If anyone has both the ambition and the ability to complete a critical history of God, philosophy, and universities in 193 pages, who better than Alasdair MacIntyre?  Now a hair over eighty and still teaching a very-hard-to-get-into undergraduate seminar at Notre Dame, the Scottish-born philosopher and trenchant critic of modern morality has done just that in God, Philosophy, Universities:  A Selective History of the Catholic Philosophical Tradition.

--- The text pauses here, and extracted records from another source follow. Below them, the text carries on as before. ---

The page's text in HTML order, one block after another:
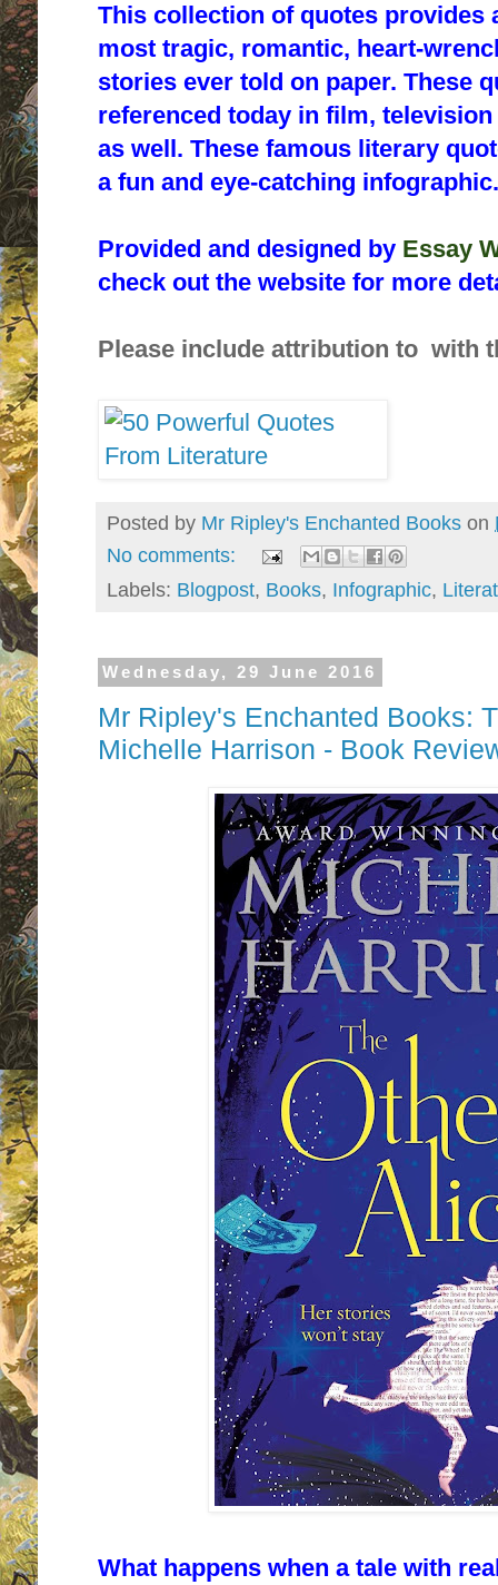
This collection of quotes provides
most tragic, romantic, heart-
stories ever told on paper. These
referenced today in film,
as well. These famous literary
a fun and eye-catching
Provided and designed by Essay
check out the website for more
Please include attribution to with
Posted by Mr Ripley's Enchanted Books on
No comments:
Labels: Blogpost, Books, Infographic,
Wednesday, 29 June 2016
Mr Ripley's Enchanted Books:
Michelle Harrison - Book
What happens when a tale with
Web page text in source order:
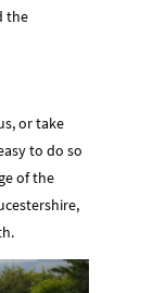
the
or take
to do so
of the
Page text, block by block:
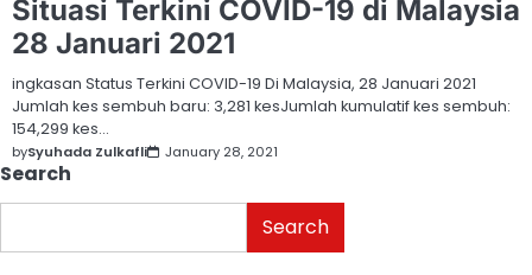
Situasi Terkini COVID-19 di Malaysia
28 Januari 2021
ingkasan Status Terkini COVID-19 Di Malaysia, 28 Januari 2021
Jumlah kes sembuh baru: 3,281 kesJumlah kumulatif kes sembuh:
154,299 kes…
bySyuhada Zulkafli January 28, 2021
Search
Search
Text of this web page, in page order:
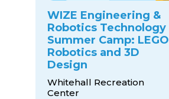
WIZE Engineering &
Robotics Technology
Summer Camp: LEGO
Robotics and 3D
Design
Whitehall Recreation
Center
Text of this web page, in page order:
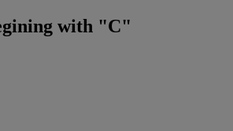
with "C"
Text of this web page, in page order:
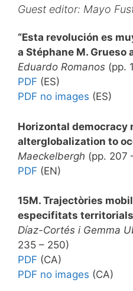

I have been a fan of Alasdair MacIntyre since he made a guest appearance in one of my undergraduate ethics courses and warned the roomful of over-eager philosophy majors not to let our minds be ruined by philosophy.  Though he admits God, Philosophy, Universities is by no means a comprehensive history of any of the three, MacIntyre’s insights into all of the above are worthwhile.  What is particularly valuable is MacIntyre’s conviction that the three should somehow fit together.

As one might expect, many sections of the book are dense, summarizing centuries of philosophical arguments in a few paragraphs.  MacIntyre delivers a succinct summary of Aquinas’ metaphysics in a single memorable chapter, and his treatment of Pascal, the Jansenist Antoine Arnauld, and the soul/body problem is enlightening.  He quotes Newman on conscience—“Conscience implies a relation between the soul and a something exterior, and that moreover superior, to itself”—and even draws on Nietzsche’s criticism of the presuppositions of philosophers.